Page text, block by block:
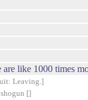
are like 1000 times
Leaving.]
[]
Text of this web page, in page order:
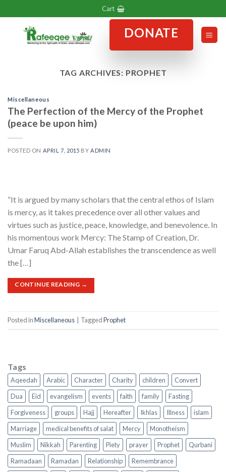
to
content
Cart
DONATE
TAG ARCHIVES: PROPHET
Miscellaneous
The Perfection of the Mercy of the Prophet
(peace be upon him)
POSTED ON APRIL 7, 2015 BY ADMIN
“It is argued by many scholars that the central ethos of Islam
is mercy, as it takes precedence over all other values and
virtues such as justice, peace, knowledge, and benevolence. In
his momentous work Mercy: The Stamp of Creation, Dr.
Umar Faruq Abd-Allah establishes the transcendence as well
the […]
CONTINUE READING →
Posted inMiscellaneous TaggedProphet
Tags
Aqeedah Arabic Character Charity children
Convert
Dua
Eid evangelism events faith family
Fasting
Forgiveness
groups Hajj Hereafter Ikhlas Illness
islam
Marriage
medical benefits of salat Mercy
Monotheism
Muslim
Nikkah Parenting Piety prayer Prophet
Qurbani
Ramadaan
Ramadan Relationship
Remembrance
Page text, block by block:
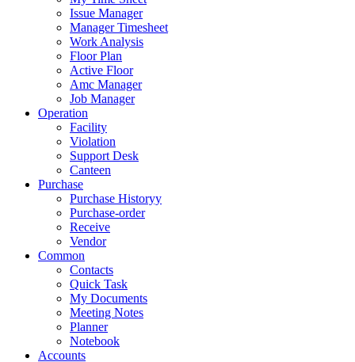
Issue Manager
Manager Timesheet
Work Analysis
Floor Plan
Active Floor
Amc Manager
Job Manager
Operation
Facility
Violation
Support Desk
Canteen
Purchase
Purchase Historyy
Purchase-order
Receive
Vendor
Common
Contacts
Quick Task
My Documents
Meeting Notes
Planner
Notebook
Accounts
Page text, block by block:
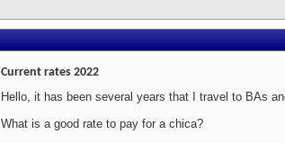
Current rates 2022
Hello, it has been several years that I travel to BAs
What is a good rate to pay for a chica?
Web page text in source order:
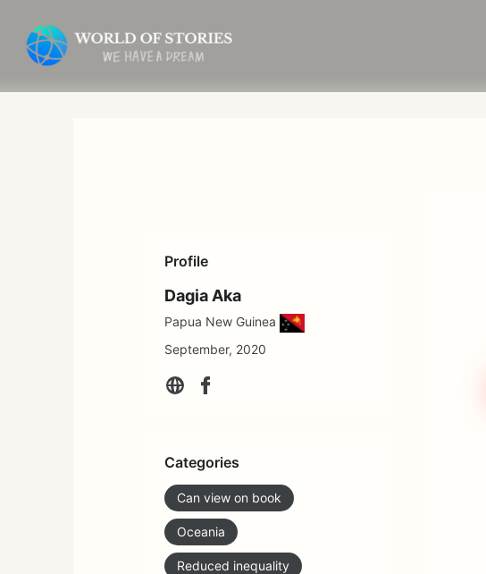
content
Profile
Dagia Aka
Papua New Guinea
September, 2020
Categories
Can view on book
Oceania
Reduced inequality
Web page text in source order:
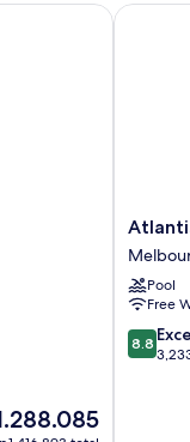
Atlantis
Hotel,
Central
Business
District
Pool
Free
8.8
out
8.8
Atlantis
------------------------------
Go through the material and copy every line in which the word "that" occurs.

“It is argued by many scholars that the central ethos of Islam
Hello, it has been several years that I travel to BAs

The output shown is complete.